__TASK TO CARRY OUT__.
Pictures aside, copy exactly each line from the one that holds "from robot_hat.utils import" through the last line of the records below.

__TASK DATA__.

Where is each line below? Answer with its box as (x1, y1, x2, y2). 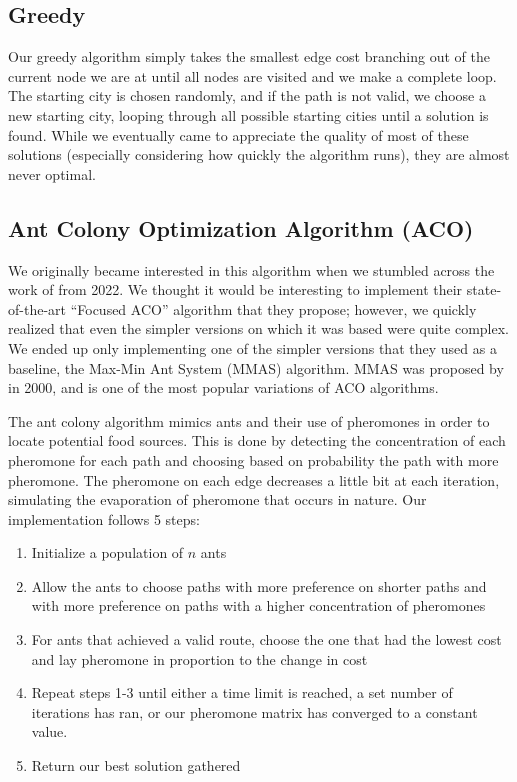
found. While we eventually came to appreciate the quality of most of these (8, 124, 469, 145)
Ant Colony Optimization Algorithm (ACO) (8, 212, 474, 243)
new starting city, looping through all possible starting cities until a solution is (8, 104, 489, 125)
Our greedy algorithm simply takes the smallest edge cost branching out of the (8, 46, 490, 67)
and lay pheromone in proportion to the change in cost (31, 648, 368, 669)
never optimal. (8, 163, 96, 184)
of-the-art (8, 298, 66, 319)
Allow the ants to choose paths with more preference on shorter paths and (31, 575, 487, 596)
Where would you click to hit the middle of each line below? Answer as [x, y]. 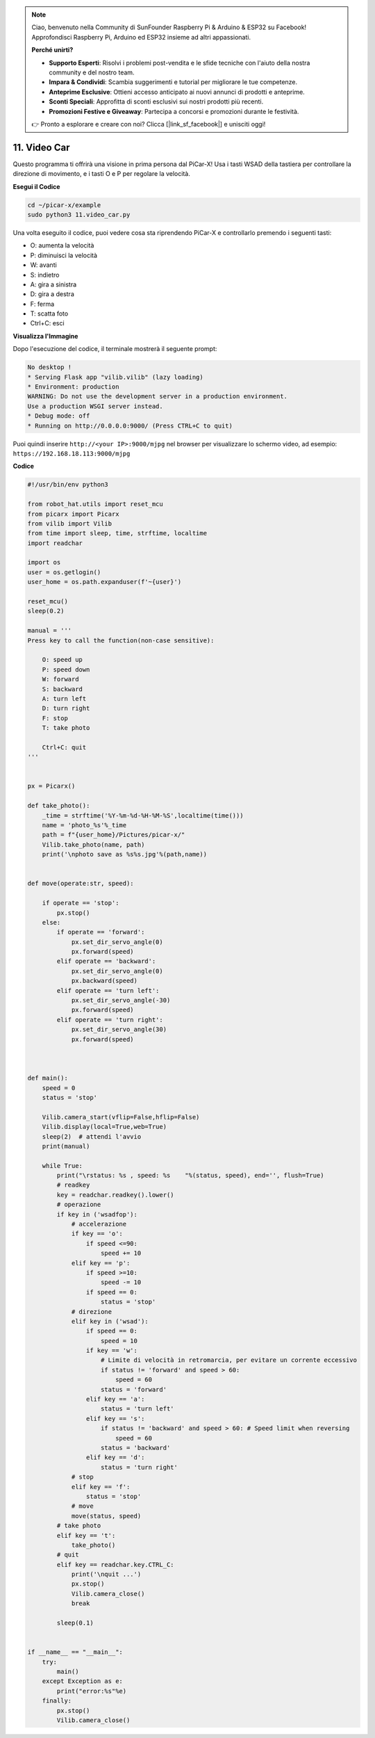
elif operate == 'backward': [106, 961]
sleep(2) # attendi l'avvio [92, 1136]
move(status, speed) [106, 1516]
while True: [62, 1166]
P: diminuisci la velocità [64, 255]
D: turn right [66, 708]
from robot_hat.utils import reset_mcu [95, 504]
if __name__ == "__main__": [75, 1652]
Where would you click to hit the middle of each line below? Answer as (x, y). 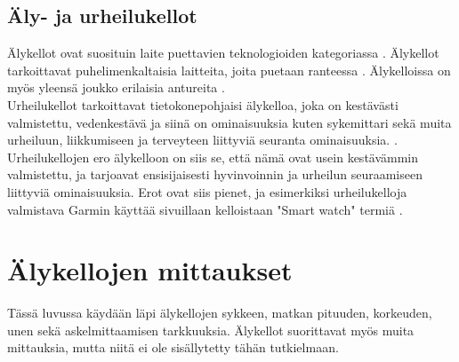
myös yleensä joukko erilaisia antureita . (116, 87)
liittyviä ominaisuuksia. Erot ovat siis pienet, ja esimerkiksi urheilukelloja (207, 191)
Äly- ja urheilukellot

__TASK ANSWER__.
from robot_hat.utils import reset_mcu [95, 504]
if __name__ == "__main__": [75, 1652]
Where would you click to hit the middle of each line below? Answer as (x, y). 
myös yleensä joukko erilaisia antureita . (116, 87)
liittyviä ominaisuuksia. Erot ovat siis pienet, ja esimerkiksi urheilukelloja (207, 191)
Äly- ja urheilukellot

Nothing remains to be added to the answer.